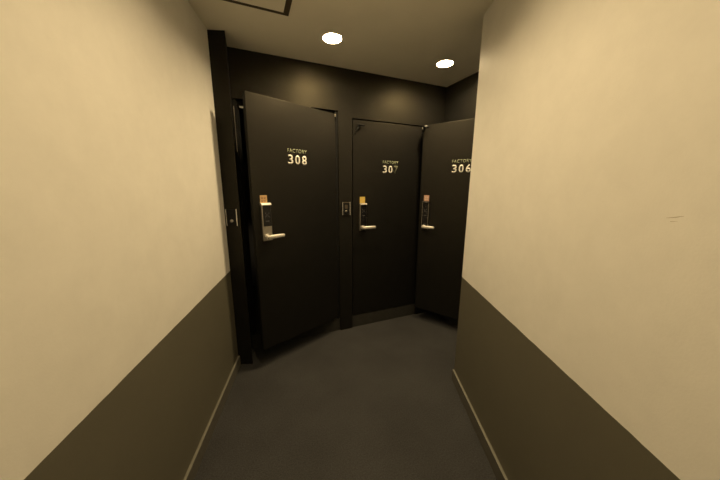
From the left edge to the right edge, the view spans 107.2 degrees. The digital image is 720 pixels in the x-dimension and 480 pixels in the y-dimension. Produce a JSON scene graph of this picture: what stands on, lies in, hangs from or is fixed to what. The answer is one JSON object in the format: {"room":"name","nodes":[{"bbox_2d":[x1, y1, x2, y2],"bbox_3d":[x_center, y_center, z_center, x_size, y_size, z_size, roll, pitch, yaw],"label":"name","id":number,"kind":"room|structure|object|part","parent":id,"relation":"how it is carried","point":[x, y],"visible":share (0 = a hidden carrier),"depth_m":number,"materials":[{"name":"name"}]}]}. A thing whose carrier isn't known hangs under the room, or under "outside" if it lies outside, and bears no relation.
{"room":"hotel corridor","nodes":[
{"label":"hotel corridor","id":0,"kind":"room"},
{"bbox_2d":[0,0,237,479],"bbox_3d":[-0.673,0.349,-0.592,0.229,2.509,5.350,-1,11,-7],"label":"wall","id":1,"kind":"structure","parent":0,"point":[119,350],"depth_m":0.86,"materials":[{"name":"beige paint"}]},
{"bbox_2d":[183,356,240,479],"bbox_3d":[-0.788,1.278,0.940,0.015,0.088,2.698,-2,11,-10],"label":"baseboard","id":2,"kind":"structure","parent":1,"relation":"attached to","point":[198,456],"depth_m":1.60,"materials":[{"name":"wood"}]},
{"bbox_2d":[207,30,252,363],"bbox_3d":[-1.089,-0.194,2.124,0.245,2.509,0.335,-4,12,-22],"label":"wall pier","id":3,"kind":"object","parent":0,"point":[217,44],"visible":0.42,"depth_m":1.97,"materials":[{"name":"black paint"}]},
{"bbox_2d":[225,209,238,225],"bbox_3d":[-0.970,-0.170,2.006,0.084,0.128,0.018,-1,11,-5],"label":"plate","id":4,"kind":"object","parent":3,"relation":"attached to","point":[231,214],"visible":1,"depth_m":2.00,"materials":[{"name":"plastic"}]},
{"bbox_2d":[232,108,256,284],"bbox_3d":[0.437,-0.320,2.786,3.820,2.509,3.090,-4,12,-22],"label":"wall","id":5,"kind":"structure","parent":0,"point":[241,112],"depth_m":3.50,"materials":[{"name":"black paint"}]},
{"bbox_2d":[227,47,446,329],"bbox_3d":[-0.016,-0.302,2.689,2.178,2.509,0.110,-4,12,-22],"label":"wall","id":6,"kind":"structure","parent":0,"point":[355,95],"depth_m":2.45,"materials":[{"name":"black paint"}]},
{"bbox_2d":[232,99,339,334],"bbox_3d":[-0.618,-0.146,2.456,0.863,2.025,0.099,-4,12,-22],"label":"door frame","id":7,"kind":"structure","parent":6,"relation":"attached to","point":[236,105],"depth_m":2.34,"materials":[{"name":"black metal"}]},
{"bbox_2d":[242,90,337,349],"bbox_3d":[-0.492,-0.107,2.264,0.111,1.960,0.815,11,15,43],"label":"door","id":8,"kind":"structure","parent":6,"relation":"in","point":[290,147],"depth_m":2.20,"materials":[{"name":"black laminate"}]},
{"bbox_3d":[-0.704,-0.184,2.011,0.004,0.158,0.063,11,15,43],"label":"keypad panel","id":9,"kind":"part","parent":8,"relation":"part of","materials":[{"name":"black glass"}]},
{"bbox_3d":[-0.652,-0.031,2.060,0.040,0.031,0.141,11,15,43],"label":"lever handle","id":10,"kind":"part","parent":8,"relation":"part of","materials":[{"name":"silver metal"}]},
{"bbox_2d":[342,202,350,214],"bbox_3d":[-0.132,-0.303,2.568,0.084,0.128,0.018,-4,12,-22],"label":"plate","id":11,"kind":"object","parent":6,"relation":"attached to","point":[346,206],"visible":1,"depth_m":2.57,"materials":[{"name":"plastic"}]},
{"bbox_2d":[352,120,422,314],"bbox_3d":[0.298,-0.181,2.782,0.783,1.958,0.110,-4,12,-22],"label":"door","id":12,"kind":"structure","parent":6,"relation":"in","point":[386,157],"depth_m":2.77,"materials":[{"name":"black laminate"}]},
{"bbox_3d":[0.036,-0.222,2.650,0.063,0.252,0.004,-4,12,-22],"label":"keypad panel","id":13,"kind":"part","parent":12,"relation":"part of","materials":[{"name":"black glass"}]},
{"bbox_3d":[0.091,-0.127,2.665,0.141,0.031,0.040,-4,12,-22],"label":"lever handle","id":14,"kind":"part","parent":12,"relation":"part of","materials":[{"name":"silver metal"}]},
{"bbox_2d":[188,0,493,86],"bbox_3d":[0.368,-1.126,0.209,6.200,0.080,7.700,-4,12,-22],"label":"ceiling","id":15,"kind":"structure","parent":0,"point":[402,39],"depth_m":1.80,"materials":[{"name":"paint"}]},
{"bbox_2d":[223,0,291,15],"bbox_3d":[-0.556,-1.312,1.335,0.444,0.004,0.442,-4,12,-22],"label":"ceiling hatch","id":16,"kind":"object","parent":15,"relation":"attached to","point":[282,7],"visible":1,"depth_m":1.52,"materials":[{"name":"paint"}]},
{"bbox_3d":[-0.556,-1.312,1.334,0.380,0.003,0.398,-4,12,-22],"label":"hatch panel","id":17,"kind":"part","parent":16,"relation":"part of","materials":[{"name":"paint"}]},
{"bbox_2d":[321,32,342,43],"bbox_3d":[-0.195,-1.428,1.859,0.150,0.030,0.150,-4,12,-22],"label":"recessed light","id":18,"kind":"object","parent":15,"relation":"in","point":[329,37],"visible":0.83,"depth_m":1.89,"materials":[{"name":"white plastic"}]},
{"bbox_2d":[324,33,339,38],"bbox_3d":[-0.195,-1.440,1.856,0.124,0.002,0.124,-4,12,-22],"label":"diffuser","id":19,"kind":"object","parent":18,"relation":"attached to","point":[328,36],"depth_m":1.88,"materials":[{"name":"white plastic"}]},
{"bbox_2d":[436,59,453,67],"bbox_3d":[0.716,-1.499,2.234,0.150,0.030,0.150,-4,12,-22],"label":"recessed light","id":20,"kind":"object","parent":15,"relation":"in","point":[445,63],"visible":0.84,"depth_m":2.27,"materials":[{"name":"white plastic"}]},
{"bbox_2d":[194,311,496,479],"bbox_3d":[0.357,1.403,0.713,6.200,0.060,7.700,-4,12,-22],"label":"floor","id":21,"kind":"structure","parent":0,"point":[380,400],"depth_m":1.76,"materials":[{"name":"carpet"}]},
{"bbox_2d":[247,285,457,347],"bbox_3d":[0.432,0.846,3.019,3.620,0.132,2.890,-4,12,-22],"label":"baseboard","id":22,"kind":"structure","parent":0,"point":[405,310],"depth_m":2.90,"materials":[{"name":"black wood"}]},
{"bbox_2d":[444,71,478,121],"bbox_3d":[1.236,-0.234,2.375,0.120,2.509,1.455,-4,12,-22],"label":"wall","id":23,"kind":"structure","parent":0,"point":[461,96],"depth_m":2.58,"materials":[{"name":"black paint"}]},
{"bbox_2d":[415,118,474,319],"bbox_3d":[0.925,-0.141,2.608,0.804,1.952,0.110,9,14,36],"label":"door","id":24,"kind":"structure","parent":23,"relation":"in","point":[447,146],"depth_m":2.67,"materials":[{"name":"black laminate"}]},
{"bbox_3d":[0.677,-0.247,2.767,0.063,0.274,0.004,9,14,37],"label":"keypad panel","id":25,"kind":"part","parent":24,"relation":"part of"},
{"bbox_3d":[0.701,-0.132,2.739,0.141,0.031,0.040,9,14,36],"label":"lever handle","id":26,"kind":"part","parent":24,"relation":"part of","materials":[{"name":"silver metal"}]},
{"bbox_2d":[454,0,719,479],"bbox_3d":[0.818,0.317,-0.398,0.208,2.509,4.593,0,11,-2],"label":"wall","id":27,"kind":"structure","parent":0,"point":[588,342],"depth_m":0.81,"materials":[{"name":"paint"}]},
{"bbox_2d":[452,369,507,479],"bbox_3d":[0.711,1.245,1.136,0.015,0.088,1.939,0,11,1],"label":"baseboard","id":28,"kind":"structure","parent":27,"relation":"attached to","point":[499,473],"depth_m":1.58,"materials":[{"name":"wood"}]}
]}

### Aim of the exercise
For each line in the data above that contains the string "corridor", extract the line.

### Expected answer
{"room":"hotel corridor","nodes":[
{"label":"hotel corridor","id":0,"kind":"room"},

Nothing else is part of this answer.